Alcohol Dialogue in Denmark: Content, distribution and development of the programme
Anett Wiingaard, is General Manager at GODA, the social aspects organisation that manages the Talk About Alcohol programme in Denmark. All schools in the country are independently responsible for alcohol education. Schools can rely on external partners such as associations, companies and authorities and in 2008, two thirds of schools organised healthoriented
campaigns or theme days. There are tens of associations that offer cooperation; examples
vary from full-scale material packages for classes, guides for parents’ evenings, educational adventure trails for pupils, a ‘drug bus’ that circulates over the country providing ‘cool’ material, short movies and videos, theatre, comic series, games, competitions and quick polls at class etc.

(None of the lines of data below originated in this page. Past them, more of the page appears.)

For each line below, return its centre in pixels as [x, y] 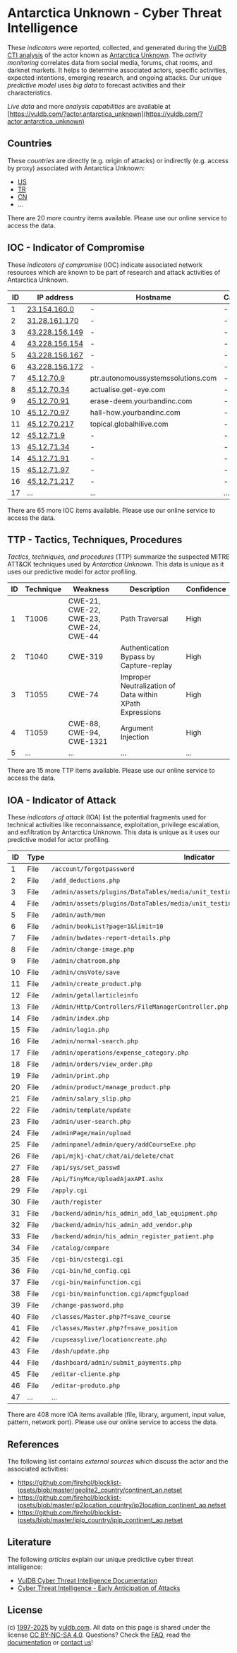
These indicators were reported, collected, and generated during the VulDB [117, 47]
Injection [135, 737]
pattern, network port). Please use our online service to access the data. [113, 1422]
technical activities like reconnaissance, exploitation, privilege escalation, [114, 825]
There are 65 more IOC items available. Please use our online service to [111, 510]
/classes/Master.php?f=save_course [111, 1317]
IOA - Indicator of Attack [62, 800]
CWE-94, [84, 733]
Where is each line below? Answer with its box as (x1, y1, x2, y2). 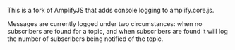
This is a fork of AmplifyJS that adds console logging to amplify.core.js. (7, 6, 215, 14)
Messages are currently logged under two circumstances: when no (7, 20, 203, 27)
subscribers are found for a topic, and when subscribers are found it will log (7, 27, 228, 35)
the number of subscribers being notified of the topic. (7, 35, 164, 43)
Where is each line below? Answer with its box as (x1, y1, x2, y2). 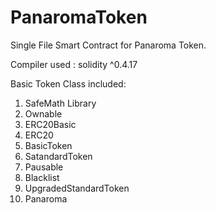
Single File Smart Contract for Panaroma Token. (10, 39, 207, 51)
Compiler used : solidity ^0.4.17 (10, 58, 138, 70)
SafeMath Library (24, 97, 97, 109)
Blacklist (24, 171, 60, 183)
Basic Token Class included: (10, 77, 127, 90)
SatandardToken (24, 150, 93, 162)
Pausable (24, 161, 64, 173)
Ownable (24, 107, 63, 120)
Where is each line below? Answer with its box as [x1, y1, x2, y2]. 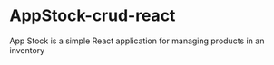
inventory [9, 44, 45, 55]
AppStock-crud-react [9, 5, 176, 26]
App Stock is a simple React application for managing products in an [9, 35, 265, 46]
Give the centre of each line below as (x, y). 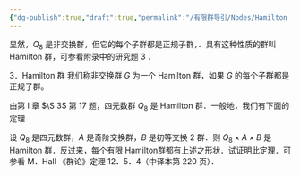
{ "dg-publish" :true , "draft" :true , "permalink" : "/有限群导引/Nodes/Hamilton (149, 17)
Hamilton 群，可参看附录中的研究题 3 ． (83, 57)
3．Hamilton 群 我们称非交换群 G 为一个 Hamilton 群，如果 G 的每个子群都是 (150, 76)
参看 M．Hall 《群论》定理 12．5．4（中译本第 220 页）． (114, 162)
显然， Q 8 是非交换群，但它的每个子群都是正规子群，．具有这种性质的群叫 (143, 45)
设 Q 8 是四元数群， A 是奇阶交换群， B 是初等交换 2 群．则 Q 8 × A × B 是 (141, 139)
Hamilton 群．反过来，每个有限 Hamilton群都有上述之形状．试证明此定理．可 (150, 150)
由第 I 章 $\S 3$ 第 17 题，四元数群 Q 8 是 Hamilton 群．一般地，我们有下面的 (149, 107)
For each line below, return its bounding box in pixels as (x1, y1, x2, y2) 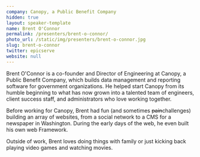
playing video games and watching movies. (6, 144, 113, 151)
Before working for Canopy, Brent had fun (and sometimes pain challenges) (6, 107, 192, 114)
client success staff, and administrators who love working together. (6, 95, 172, 102)
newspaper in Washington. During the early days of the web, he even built (6, 119, 189, 126)
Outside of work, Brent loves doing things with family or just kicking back (6, 137, 187, 144)
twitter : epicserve (6, 48, 55, 54)
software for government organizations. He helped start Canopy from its (6, 82, 184, 90)
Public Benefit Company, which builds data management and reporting (6, 76, 181, 83)
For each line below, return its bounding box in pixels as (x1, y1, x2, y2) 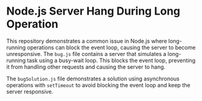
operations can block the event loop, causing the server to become (27, 44, 196, 51)
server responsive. (6, 88, 54, 95)
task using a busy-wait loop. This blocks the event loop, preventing (27, 57, 196, 64)
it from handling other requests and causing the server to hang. (6, 63, 166, 71)
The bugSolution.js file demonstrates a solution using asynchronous (6, 75, 180, 82)
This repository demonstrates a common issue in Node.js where (6, 37, 167, 44)
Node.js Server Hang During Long (6, 4, 181, 18)
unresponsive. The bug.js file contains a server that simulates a (6, 50, 167, 57)
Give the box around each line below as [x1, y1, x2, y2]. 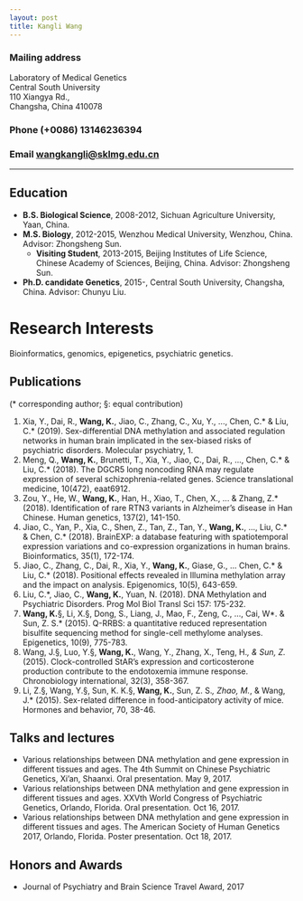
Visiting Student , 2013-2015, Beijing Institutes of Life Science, [35, 248, 268, 259]
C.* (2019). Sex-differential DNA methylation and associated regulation [22, 425, 286, 436]
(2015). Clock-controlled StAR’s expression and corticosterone [22, 656, 254, 667]
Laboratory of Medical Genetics [9, 71, 128, 82]
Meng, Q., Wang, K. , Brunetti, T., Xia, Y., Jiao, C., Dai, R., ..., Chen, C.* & [22, 454, 290, 465]
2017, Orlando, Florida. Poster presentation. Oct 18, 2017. [22, 831, 233, 842]
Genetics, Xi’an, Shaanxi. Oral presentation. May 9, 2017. [22, 773, 232, 784]
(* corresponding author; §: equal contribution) [9, 398, 184, 409]
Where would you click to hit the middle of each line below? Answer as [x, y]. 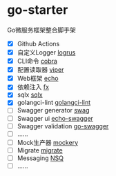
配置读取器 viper [40, 70]
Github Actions [38, 43]
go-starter [38, 10]
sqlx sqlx [30, 95]
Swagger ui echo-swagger [55, 118]
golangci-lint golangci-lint [54, 103]
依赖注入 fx [33, 87]
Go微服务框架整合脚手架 [41, 30]
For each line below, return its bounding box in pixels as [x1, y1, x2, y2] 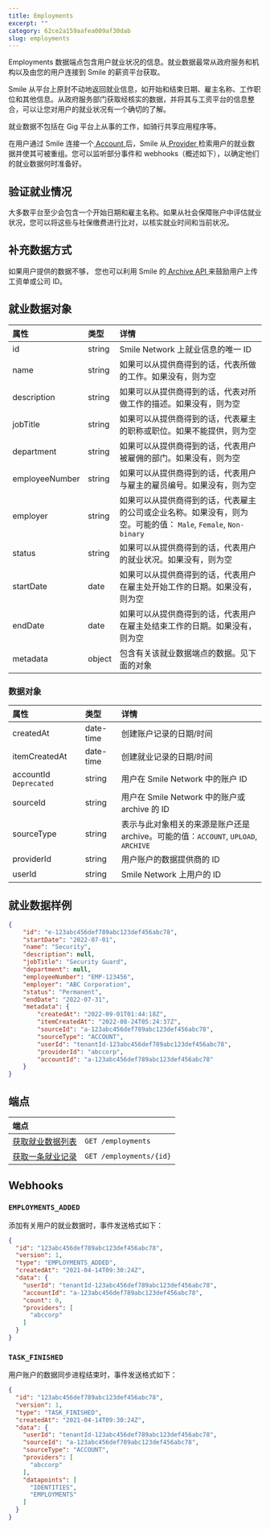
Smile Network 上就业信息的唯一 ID [119, 344, 252, 355]
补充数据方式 [8, 243, 72, 258]
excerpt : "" [8, 19, 48, 27]
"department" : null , [22, 966, 92, 974]
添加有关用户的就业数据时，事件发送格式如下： [8, 1220, 163, 1230]
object [88, 653, 112, 664]
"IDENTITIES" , [29, 1483, 78, 1491]
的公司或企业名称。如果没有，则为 [119, 506, 249, 517]
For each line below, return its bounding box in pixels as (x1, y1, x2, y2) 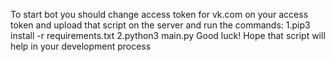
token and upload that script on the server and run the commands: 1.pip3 (10, 19, 311, 31)
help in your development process (10, 40, 152, 52)
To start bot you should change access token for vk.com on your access (10, 9, 309, 20)
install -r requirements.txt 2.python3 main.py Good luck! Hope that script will (10, 30, 326, 41)
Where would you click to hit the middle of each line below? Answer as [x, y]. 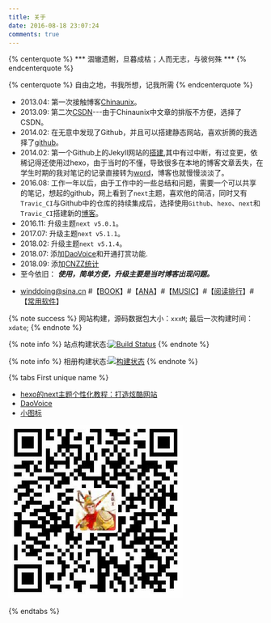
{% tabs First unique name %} [59, 378]
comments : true [34, 34]
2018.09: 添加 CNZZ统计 [59, 264]
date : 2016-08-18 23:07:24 [54, 25]
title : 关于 [27, 17]
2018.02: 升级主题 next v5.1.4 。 [73, 244]
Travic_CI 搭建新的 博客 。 [61, 214]
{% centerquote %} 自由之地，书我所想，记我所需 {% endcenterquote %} [131, 85]
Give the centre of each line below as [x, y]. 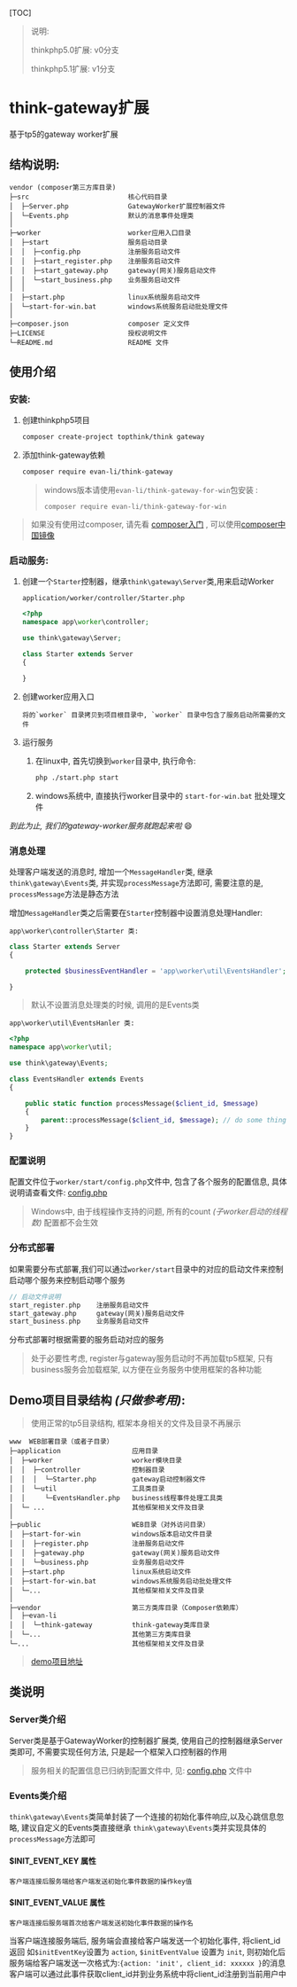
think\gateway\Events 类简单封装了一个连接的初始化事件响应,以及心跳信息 [143, 1817]
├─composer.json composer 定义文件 [99, 324]
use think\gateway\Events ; [59, 1063]
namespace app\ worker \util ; [61, 1047]
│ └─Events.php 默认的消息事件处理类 [102, 215]
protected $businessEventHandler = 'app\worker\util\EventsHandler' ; [156, 971]
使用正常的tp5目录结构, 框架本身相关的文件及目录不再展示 [136, 1423]
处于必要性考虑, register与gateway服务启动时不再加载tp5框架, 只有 [152, 1358]
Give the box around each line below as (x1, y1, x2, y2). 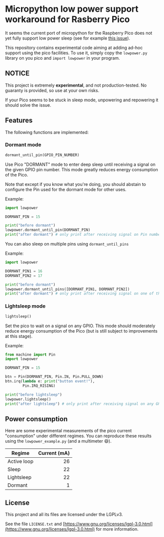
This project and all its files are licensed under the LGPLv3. (5, 512, 123, 517)
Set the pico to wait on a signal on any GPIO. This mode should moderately (5, 323, 155, 329)
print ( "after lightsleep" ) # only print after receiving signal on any (5, 401, 154, 406)
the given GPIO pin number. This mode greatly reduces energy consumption (5, 166, 159, 172)
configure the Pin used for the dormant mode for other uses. (5, 186, 127, 192)
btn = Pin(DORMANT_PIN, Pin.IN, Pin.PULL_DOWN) (5, 374, 104, 380)
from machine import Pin (5, 352, 56, 357)
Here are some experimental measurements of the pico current (5, 428, 132, 434)
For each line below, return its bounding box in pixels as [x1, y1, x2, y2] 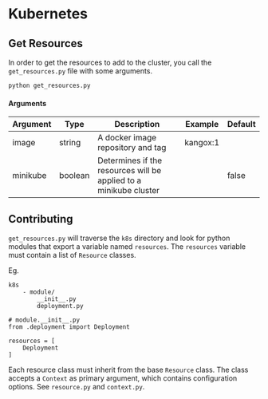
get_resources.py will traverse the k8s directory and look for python [8, 233, 231, 243]
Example [184, 119, 219, 130]
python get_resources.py [8, 81, 91, 89]
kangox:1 [184, 137, 220, 148]
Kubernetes [8, 5, 89, 23]
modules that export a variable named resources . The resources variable [8, 242, 246, 251]
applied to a [97, 175, 142, 186]
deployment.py [37, 302, 84, 310]
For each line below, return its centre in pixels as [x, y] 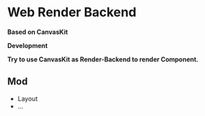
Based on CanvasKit [38, 32]
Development [28, 45]
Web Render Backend [72, 12]
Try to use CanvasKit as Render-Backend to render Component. [103, 59]
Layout [28, 98]
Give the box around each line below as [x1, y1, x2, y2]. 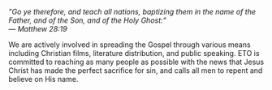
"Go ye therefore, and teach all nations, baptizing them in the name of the [8, 7, 257, 16]
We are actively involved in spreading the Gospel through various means [8, 40, 251, 49]
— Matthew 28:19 [8, 24, 67, 33]
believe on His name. [8, 75, 79, 84]
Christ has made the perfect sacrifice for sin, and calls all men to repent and [8, 66, 263, 75]
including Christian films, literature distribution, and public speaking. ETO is [8, 49, 260, 58]
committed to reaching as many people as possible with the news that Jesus [8, 57, 265, 66]
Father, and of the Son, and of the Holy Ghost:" [8, 15, 166, 25]
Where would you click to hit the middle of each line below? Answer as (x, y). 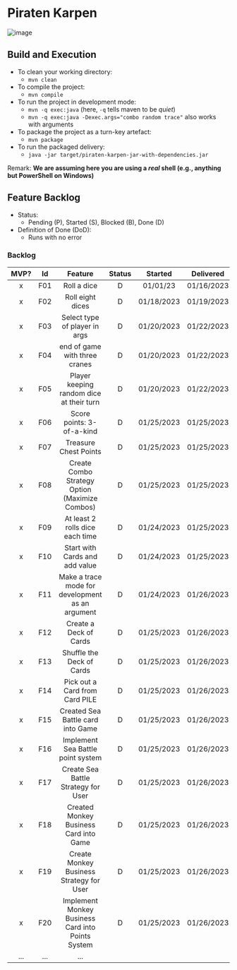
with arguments (51, 124)
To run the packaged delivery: (61, 147)
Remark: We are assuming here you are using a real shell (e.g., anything (114, 168)
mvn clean (43, 80)
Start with (80, 547)
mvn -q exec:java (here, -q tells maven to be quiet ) (102, 109)
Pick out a (80, 681)
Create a (80, 623)
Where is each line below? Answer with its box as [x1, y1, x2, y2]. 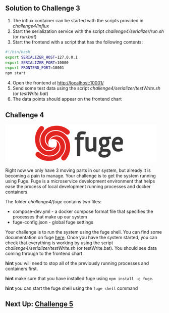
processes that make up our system [12, 214, 87, 219]
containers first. [5, 265, 38, 272]
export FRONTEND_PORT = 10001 [5, 65, 65, 70]
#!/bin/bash [5, 49, 30, 55]
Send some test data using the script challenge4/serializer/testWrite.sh [12, 85, 160, 92]
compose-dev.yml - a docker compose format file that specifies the [12, 208, 153, 214]
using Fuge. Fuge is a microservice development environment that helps [5, 178, 155, 184]
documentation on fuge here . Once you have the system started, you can [5, 235, 157, 240]
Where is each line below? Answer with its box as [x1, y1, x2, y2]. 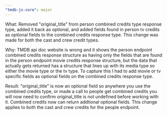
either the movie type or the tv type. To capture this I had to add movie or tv [5, 68, 161, 74]
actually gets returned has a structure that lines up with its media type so [5, 62, 155, 68]
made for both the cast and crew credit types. [5, 37, 100, 43]
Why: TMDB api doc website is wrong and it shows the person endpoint [5, 46, 153, 52]
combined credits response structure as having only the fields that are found [5, 52, 163, 58]
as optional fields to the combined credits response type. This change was [5, 31, 159, 37]
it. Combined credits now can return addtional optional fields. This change [5, 98, 158, 105]
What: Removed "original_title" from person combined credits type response [5, 21, 162, 27]
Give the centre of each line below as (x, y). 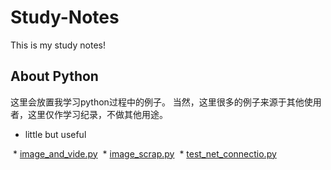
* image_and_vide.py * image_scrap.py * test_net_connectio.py (144, 153)
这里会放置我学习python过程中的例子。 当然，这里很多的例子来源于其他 (157, 102)
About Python (54, 76)
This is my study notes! (58, 45)
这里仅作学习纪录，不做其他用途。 (97, 114)
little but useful (55, 134)
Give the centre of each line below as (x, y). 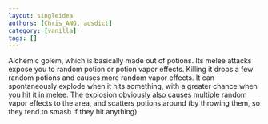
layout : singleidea (41, 16)
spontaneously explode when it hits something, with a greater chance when (133, 86)
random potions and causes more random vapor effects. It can (111, 78)
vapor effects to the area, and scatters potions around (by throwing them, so (134, 103)
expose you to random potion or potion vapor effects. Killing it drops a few (131, 70)
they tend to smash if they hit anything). (74, 112)
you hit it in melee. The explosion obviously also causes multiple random (128, 95)
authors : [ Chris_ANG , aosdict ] (60, 23)
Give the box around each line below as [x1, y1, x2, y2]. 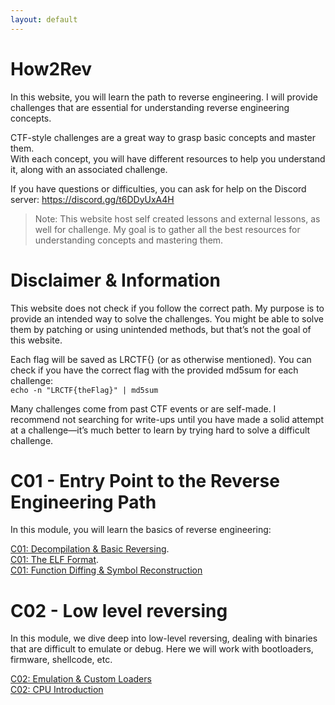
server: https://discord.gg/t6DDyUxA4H [10, 193, 175, 205]
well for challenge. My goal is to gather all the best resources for [34, 223, 301, 235]
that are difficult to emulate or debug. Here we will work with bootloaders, [10, 643, 314, 655]
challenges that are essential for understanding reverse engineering [10, 101, 290, 113]
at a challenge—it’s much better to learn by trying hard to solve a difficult [10, 424, 311, 436]
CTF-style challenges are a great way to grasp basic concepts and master [10, 131, 316, 143]
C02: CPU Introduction [10, 684, 104, 696]
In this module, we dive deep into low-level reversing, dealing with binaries [10, 632, 318, 645]
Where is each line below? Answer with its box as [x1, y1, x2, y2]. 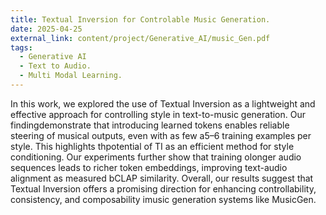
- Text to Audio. [19, 61, 92, 71]
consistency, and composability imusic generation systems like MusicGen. [10, 193, 317, 205]
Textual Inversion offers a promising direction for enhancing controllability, [10, 182, 317, 195]
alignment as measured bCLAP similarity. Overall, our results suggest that [10, 172, 314, 184]
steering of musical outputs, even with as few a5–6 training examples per [10, 129, 312, 141]
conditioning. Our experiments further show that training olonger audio [10, 151, 302, 163]
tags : [10, 42, 33, 53]
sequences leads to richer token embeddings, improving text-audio [10, 161, 288, 173]
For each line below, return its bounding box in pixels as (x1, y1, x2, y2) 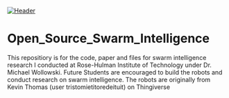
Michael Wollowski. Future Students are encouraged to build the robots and (7, 68, 223, 76)
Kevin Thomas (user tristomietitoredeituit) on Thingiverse (7, 83, 171, 91)
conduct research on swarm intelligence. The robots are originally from (7, 75, 211, 84)
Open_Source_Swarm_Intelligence (7, 31, 210, 46)
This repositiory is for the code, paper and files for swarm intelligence (7, 53, 207, 61)
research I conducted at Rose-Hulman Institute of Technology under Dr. (7, 61, 212, 69)
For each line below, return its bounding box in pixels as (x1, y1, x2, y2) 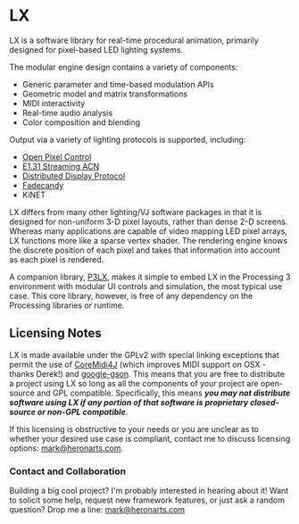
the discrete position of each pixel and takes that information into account (9, 245, 281, 255)
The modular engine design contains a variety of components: (9, 62, 238, 72)
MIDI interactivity (21, 97, 86, 108)
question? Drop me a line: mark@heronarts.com (9, 504, 186, 515)
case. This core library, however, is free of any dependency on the (9, 290, 253, 301)
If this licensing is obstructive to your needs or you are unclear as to (9, 423, 259, 434)
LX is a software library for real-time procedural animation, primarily (9, 35, 259, 46)
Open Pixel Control (21, 151, 92, 162)
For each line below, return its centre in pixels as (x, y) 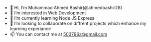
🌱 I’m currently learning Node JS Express (52, 18)
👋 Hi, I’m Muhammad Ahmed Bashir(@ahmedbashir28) (66, 8)
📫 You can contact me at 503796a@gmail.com (58, 34)
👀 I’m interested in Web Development (48, 13)
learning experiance (30, 29)
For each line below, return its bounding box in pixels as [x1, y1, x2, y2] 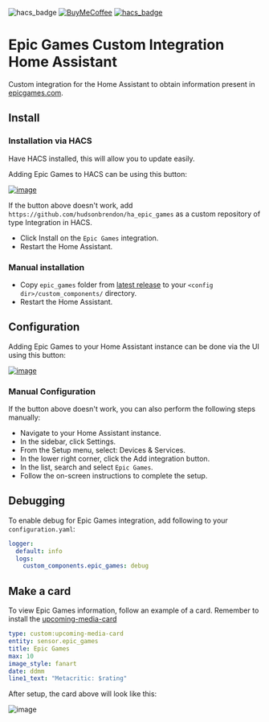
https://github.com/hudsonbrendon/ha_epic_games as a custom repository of [8, 209, 261, 219]
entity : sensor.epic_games [8, 638, 99, 646]
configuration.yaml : [8, 523, 75, 534]
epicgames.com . [8, 88, 64, 97]
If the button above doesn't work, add [8, 200, 133, 210]
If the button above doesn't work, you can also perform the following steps [8, 404, 255, 414]
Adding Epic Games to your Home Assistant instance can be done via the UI [8, 342, 259, 351]
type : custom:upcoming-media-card [8, 630, 124, 638]
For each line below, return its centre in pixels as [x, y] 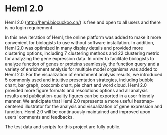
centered [14, 106]
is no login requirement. [29, 27]
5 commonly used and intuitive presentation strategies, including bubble [79, 80]
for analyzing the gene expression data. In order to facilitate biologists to [80, 58]
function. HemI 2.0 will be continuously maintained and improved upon [78, 112]
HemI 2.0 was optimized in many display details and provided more [74, 48]
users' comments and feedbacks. [39, 117]
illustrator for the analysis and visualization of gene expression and [93, 106]
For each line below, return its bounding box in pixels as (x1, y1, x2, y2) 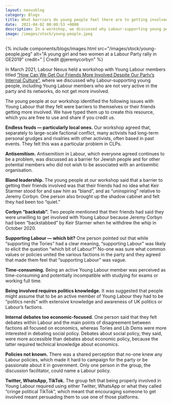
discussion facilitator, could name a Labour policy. (5, 368, 111, 374)
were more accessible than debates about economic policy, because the (5, 336, 159, 342)
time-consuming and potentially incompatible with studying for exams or (5, 273, 159, 278)
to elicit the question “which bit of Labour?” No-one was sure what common (5, 246, 165, 252)
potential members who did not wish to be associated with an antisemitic (5, 162, 159, 167)
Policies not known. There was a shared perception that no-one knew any (5, 351, 163, 357)
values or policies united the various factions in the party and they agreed (5, 252, 161, 257)
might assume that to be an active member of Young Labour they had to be (5, 293, 164, 299)
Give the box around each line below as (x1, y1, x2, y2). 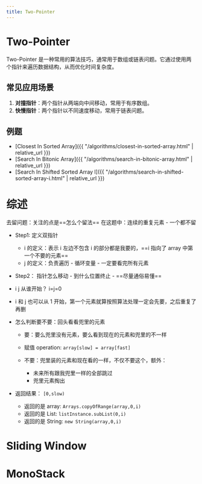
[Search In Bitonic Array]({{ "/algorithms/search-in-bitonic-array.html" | (14, 156, 193, 163)
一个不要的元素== (24, 252, 69, 259)
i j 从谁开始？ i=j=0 (14, 285, 62, 292)
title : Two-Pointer (6, 8, 55, 15)
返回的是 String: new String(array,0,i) (24, 418, 122, 425)
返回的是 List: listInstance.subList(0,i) (24, 410, 127, 418)
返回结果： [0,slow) (14, 390, 65, 397)
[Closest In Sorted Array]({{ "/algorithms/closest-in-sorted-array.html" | (14, 143, 194, 150)
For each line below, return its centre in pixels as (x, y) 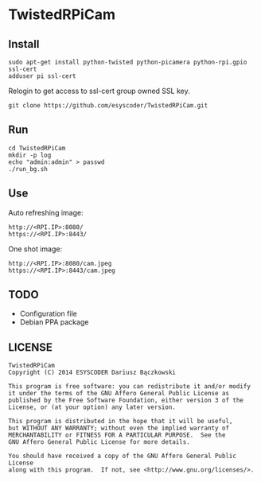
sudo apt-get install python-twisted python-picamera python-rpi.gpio (128, 62)
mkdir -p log (30, 155)
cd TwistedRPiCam (37, 148)
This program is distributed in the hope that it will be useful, (121, 422)
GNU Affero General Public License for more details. (99, 442)
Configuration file (48, 314)
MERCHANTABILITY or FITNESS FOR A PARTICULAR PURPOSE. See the (117, 435)
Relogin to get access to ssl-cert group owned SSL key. (99, 91)
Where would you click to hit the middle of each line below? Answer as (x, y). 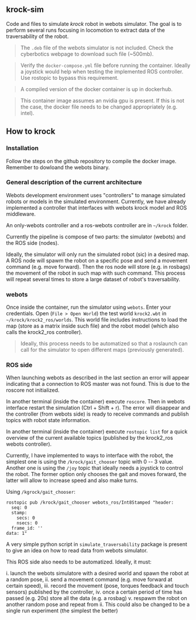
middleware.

6,922 copies of the Talk About Alcohol workbook have been ordered by schools (1,500 schools = app. 4 copies each school). There is also a comprehensive website Alcohol Dialogue, which will have an expanded section on organising parent meetings in schools and concrete tools to help teachers to organise constructive meetings for development of a dialogue with parents about setting up rules about alcohol. Finally, the programme is being drawn to the attention of the political system via a newsletter, ministries, education, heath and social committees, as well as members of parliament and to municipal council men.
Drinking context in Denmark
Average alcohol consumption (100% alcohol) last drink episode is very heavy in Denmark, heading the league across Europe:
boys - girls ( Denmark 10.6 cl 8.9 cl, Finland 7.8 cl 7.2 cl, Norway 7.6 cl 6.6 cl)
However, there are some trends moving in the right direction. Regarding alcohol consumption among young people aged 15-16 year old, between 2007 and 2011, the proportion of teenagers who drank at least 20 times in the previous year dropped from 50% to 37% in boys and from 35% to 28% in girls.
The share of boys who were drunk at least 10 times dropped from 21% to 17% (and 16 % to 11% for girls). The percentage of 15-16 year-olds who were not drunk in the past month increased from 49 % to 61% in boys and from 53% to 62% in girls.
The proportion of these teenagers who got drunk more than once or twice last month dropped from 24% to 12% among boys and from 16% to 7.5% among girls i.e The number of young people in Denmark who were drunk more than once or twice during the last month has gone down 50%. Approximately 50,000 children are born each year to a population of 5 million.